The Czechoslovakian Wolfdog |  Photo: Michaela van Erne, Chovatelská stanice československých vlčáků

Dog or wolf?

And cynologist Vladimíra Tichá to find out what purpose this new variety is intended:




The Czechoslovakian Wolfdog |  Photo: Michaela van Erne, Chovatelská stanice československých vlčáků

“Initially, it was an experiment, a research project. Then it was decided that the Czech border guards would have their own breed of dog. In the same way that the black Russian terrier was created in the USSR in the second half of XXᵉ century at the Military School of Canine Breeding, the Czechs would have their Czechoslovakian wolf dog.So the breed began to reproduce; however, I’m not sure it was the ideal dog for border guard.In the wolf, he has character; for example, it has difficulty in changing owners. But it is a beautiful and elegant variety, which is very successful. »

Czechoslovakian Wolfdog or German Shepherd?




The Czechoslovakian Wolfdog |  Photo: Michaela van Erne, Chovatelská stanice československých vlčáků

Classified between shepherd and cattle dogs, the Czechoslovakian wolfdog is a dog whose size exceeds the norm and has a strong constitution, 60 to 70 cm in strands, with resulting differences. in size between male and female. Through his somatic construction, his gait, the quality and color of his robe and through his face mask, it resembles a wolf. However, it is usually with a German shepherd that he is confused. But Vladimíra Tichá lists what makes it possible for them to be identified with the naked eye:

“The Czechoslovakian Wolfdog is taller and lighter than the German Shepherd. It has a finer bone structure and a gray-yellow to silvery coat, while the German Shepherd is black and tan, dark gray or black. In addition, the Czechoslovakian wolfdog has a clearer eye. »

The Czechoslovakian Wolfdog is distinguished by its great intelligence, strong health, endurance and fearlessness, its resistance to weather changes and its developed sense of smell, but also by its extreme loyalty to its master.

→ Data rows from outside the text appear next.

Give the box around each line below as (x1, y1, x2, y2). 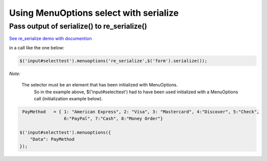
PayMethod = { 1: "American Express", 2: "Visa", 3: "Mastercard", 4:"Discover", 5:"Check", (22, 109, 260, 115)
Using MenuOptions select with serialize (9, 7, 179, 18)
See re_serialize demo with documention (9, 36, 92, 41)
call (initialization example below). (34, 95, 103, 101)
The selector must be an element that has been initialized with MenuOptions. (21, 82, 178, 88)
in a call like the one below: (9, 44, 64, 50)
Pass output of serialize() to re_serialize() (9, 22, 147, 31)
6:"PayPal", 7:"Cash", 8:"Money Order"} (63, 116, 163, 121)
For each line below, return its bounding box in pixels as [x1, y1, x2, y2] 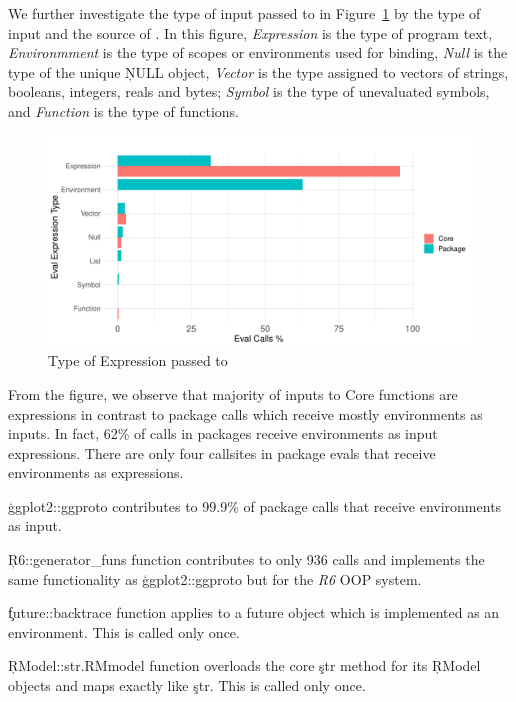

The Czechoslovakian Wolfdog |  Photo: Michaela van Erne, Chovatelská stanice československých vlčáků

do all dog

He is now raised as a working dog and for dog sports, but also a guard dog and a companion animal. So this is a very large dog, as explained by Michaela van Erne, our colleague from Radiožurnal, who has been breeding Czechoslovakian wolves for over 20 years:




The Czechoslovakian Wolfdog |  Photo: Michaela van Erne, Chovatelská stanice československých vlčáků

“With the Czechoslovakian wolfdog, you can participate in dressage competitions, that is, you can make it a working dog, a rescue dog … You can take him through the tests of the show, because the Czechoslovakian wolf dog knows how to save his forces during the quest.So he is perfectly able to pass this test which consists of running 40, 70 or even 100 km next to his master – the latter traveling aboard on a bicycle or scooter, of course. »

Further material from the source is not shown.